Декаданс, упадок. Что это? Всего лишь явственное движение к смерти или, вернее, к нечеловечности. По мере того как Фаусто II и III вместе со своим островом становились все более неодушевленными, они все ближе подходили к тому времени, когда, подобно мертвому листку или куску металла, будут подчиняться законам физики. Л пока продолжали делать вид, что находятся в гуще сражения между законами человеческими и божескими.
Не потому ли Фаусто так остро чувствовал связь между материнской властью и упадком, что Мальта – матриархальный остров?
«Матери ближе, чем кто-либо, к миру случайностей. Они с болью ощущают в себе оплодотворенную яйцеклетку: так Дева Мария поняла, что свершилось зачатие. Но зигота – всего лишь клетка [232], и она не имеет души». Он не стал развивать эту тему. Однако:
Дети всегда рождаются по чистой случайности – в результате ряда совпадений. Матери смыкают ряды и творят мифическую мистерию о материнстве. Это не более чем компенсация за неспособность примириться с истиной. А истина состоит в том, что они не понимают, что же на самом деле происходит внутри них – физическое развитие чуждого им существа, которое в какой-то момент обретает душу. Они одержимы. Можно сказать иначе: те же силы, что определяют траекторию падения бомбы, вызывают гибель звезд, ветры и водяные смерчи, без ведома самой женщины концентрируются на некой точке за лобковой костью, чтобы произошла еще одна великая случайность. Это и пугает женщин до смерти. Такое кого угодно испугает.
Это подводит нас к вопросу о «взаимоотношениях» Фаусто с Богом. Очевидно, эти отношения никогда не были такими же простыми, как противопоставление Бога Цезарю, особенно тому неодушевленному кесарю, которого мы знаем по античным медалям и статуям, кесарю, представляющему «силу», о которой мы читаем в исторических сочинениях. Цезарь ведь тоже некогда был живым человеком и испытывал трудности в столкновении с миром вещей и сонмом вырождающихся богов. Поскольку драматичность ситуации проистекает из конфликта, может, было бы проще говорить о конфликте между законом человеческим и законом божественным, разворачивающемся в замкнутом пространстве дома Фаусто. Я имею в виду его душу, а также остров. Но в этом нет ничего драматического. Лишь апология Дня Тринадцати Налетов. Но даже то, что случилось после этого, не проясняет данного вопроса.
Я знаю, что есть машины, которые устроены намного сложнее людей. Если это отступничество – hekk ikun [233]. Чтобы рассуждать о гуманизме, мы для начала должны удостовериться в собственной человечности. Но это тем труднее, чем дальше мы идем по пути декаданса.
Все более отчуждаясь от самого себя, Фаусто II начинал замечать вокруг признаки прекрасной неодушевленности.
Зимний грегейл несет с севера бомбардировщики, как эвроклидон вынес к острову корабль апостола Павла. Благословения, проклятия. Но не является ли ветер частью нас самих? Имеет ли он к нам хоть какое-то отношение?
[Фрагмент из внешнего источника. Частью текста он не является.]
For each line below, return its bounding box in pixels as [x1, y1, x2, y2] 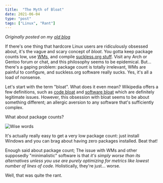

Где-то там, за холмом, – относительное спокойствие: фермеры сеют пшеницу, чтобы в июне собрать урожай. Бомбят в основном Валлетту, Три Города, Гавань. Пасторальная жизнь становится чрезвычайно привлекательной. Но и за городом порой взрываются шальные бомбы: одна из них убила мать Елены. Мы не можем ждать от бомб большего снисхождения, чем от ветра. Не должны. Если мне удастся избежать maridb'mohhu [234], то я так и останусь сапером, могильщиком, я должен отказаться от мыслей об иной участи – в прошлом и в будущем. Лучше сказать себе: «Так было всегда. Мы пребываем в Чистилище и останемся здесь в лучшем случае на неопределенный срок».
Вероятно, именно тогда он и пристрастился бродить по улицам во время налетов. После работы на «Та-Кали», в те часы, когда должен был спать. И не потому, что хотел убедиться г. своей храбрости, и вне какой– либо связи с работой. И поначалу нс слишком подолгу.
Груда кирпичей в ферме могильного холмика. Рядом зеленый берет. Боец аз отряда королевских десантников? Разрывы зенитных снарядов над гаванью Марсамусчетто. Красный свет, длинные тени возникли у магазина на углу, кружат в колеблющемся свете вокруг невидимой оси. Чьи это тени – определить невозможно.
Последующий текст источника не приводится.